You Know You’re Getting Old When…..
People are constantly putting a mirror under your nose while you nap, to see if you’re still breathing.
You had to get rid of your dog because he kept trying to drag you to the yard to bury you.
Your ears are hairier than your head.
You get to work before you discover that you forgot to get dressed.
Tightening your belt becomes uncomfortable under your armpits.
Your spare tire is larger than your car’s.
Going bra-less pulls all the wrinkles out of your face.
Your friends compliment you on your alligator shoes, and you’re barefoot.
You are abducted by aliens, but immediately returned in favor of a living specimen.
Your top three pastimes involve sleep.
You are declined as an organ donor – you’re told they’re not sure if your organs are functional.
Most of your sentences begin with “When I was your age…”
You can’t go anywhere without knowing where the bathroom is.
You and your teeth don’t sleep together.
Your back goes out more than you do.
Everything hurts, and what doesn’t hurt, doesn’t work.
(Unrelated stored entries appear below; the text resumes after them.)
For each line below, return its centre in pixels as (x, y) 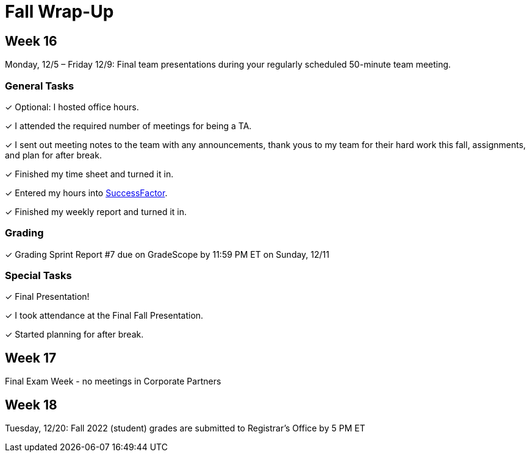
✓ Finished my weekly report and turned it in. (96, 211)
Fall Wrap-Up (59, 12)
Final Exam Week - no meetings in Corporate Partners (113, 381)
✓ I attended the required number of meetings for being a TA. (128, 126)
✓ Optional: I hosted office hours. (72, 107)
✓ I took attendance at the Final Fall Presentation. (104, 316)
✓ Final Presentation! (47, 297)
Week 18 (31, 405)
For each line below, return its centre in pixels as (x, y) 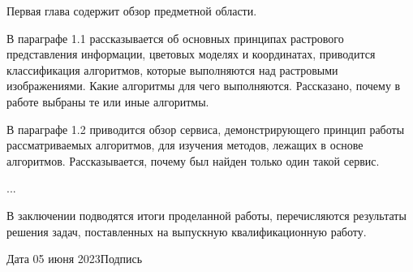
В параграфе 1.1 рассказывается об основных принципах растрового (175, 38)
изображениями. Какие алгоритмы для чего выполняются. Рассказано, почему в (204, 86)
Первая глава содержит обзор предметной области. (132, 11)
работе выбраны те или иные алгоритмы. (108, 101)
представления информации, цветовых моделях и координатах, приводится (191, 54)
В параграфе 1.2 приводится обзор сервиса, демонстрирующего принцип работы (206, 129)
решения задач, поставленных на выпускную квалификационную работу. (187, 231)
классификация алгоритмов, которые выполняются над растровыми (172, 69)
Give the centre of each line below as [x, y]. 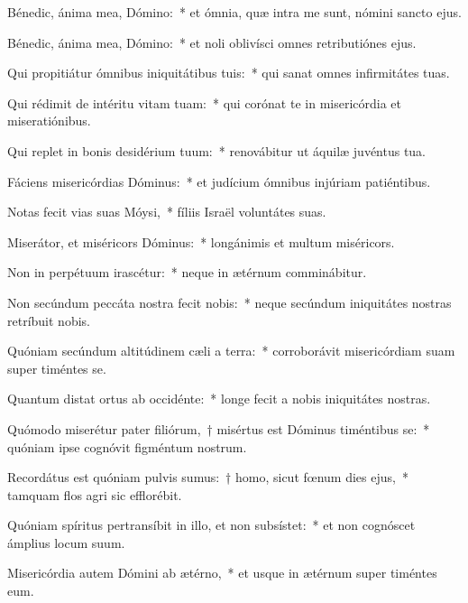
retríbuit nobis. [49, 320]
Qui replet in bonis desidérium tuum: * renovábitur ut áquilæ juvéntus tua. [217, 150]
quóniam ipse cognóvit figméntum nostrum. [127, 446]
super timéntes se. [57, 368]
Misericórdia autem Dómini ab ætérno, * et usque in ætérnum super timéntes [222, 573]
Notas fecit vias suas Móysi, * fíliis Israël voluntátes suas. [167, 212]
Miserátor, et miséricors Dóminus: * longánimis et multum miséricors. [201, 241]
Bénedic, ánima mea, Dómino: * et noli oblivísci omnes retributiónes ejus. [212, 42]
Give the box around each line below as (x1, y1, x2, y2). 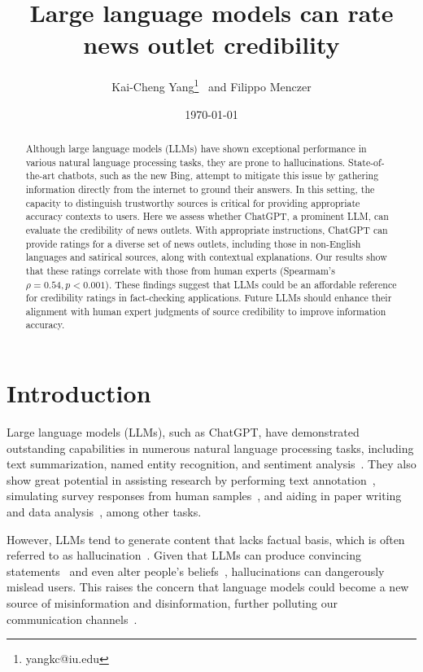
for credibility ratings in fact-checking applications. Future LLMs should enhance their (25, 291, 392, 305)
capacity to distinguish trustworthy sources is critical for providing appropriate (25, 195, 360, 209)
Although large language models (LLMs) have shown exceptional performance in (25, 141, 367, 155)
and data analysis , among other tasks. (7, 503, 202, 520)
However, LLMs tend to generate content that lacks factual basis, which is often (7, 530, 405, 547)
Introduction (7, 376, 151, 410)
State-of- (348, 155, 385, 169)
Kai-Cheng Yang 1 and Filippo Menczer (111, 76, 312, 94)
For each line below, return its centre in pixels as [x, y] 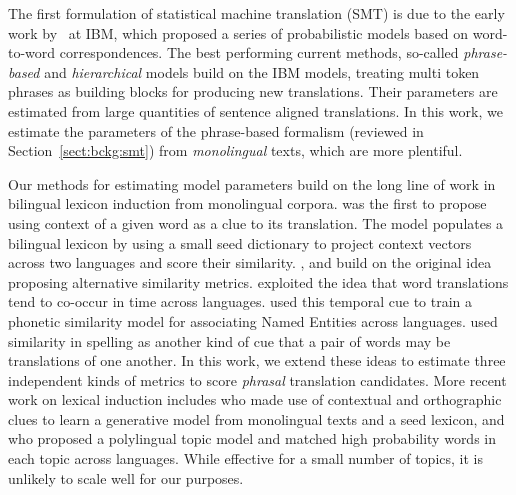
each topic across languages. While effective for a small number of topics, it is [245, 458]
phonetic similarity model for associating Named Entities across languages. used [253, 320]
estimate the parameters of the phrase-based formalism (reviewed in [216, 130]
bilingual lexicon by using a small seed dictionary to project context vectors [240, 242]
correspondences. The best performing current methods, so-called [259, 52]
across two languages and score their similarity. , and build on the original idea [250, 262]
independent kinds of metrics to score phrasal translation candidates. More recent [257, 379]
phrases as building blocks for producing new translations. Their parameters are [253, 91]
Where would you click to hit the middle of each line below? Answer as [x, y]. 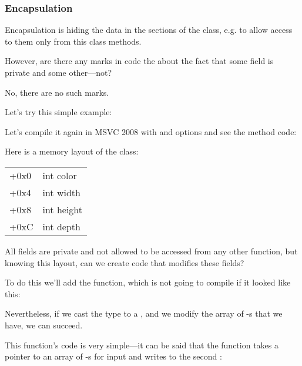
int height [63, 209]
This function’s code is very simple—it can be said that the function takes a [142, 345]
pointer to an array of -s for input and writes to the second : [113, 356]
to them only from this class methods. [73, 41]
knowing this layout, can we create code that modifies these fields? [125, 262]
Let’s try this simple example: [58, 112]
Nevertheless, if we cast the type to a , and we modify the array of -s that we [144, 313]
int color [60, 175]
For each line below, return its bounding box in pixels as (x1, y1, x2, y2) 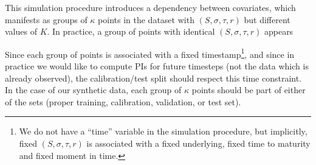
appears (264, 25, 294, 38)
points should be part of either (191, 83, 306, 96)
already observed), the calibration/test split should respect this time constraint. (5, 71, 302, 84)
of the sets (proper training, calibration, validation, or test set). (5, 95, 241, 108)
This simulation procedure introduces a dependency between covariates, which (5, 1, 296, 13)
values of (5, 25, 37, 38)
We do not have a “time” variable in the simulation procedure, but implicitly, (19, 125, 307, 138)
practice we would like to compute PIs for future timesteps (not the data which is (5, 60, 309, 72)
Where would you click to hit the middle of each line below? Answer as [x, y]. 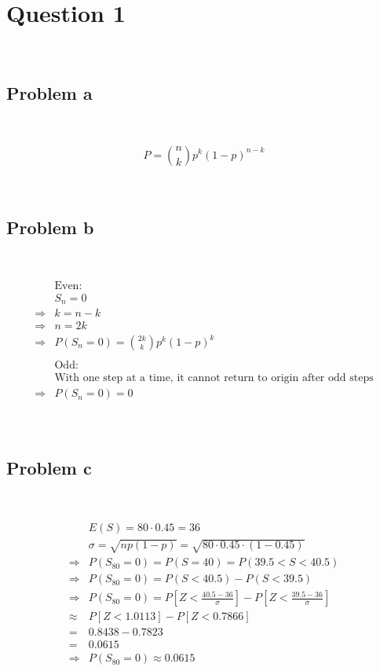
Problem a [49, 93]
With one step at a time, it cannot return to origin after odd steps [214, 378]
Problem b [50, 227]
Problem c [49, 468]
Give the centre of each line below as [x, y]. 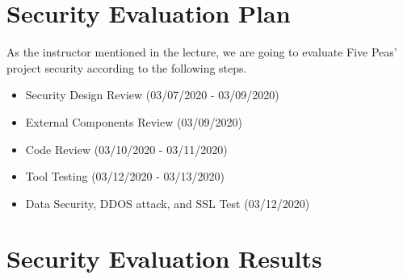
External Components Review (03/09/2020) [134, 121]
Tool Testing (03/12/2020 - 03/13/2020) [125, 176]
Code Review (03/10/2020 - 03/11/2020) [126, 149]
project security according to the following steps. [127, 67]
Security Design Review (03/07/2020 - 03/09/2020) [152, 95]
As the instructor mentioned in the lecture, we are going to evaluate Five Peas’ [202, 52]
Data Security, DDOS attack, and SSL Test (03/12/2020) [168, 203]
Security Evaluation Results [164, 258]
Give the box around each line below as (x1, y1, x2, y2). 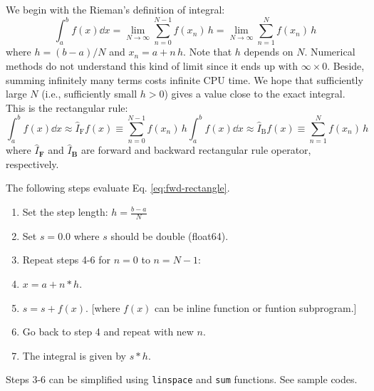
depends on (244, 44, 294, 59)
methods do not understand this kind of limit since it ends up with (6, 58, 298, 73)
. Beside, (327, 58, 365, 73)
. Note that (183, 44, 232, 59)
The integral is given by (22, 348, 126, 363)
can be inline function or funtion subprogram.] (155, 300, 357, 315)
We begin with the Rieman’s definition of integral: (6, 2, 225, 16)
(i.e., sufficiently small (41, 86, 137, 101)

A passing funeral procession stops to see if you need a lift.
Your bifocals need bifocals.
Everyone is happy to give you a ride because they don’t want you behind the wheel.
The fire department is requested to attend your birthday party in case the candles on your cake get out of hand.
The dictionary adds your picture under the definition of “octogenarian”

(unknown author)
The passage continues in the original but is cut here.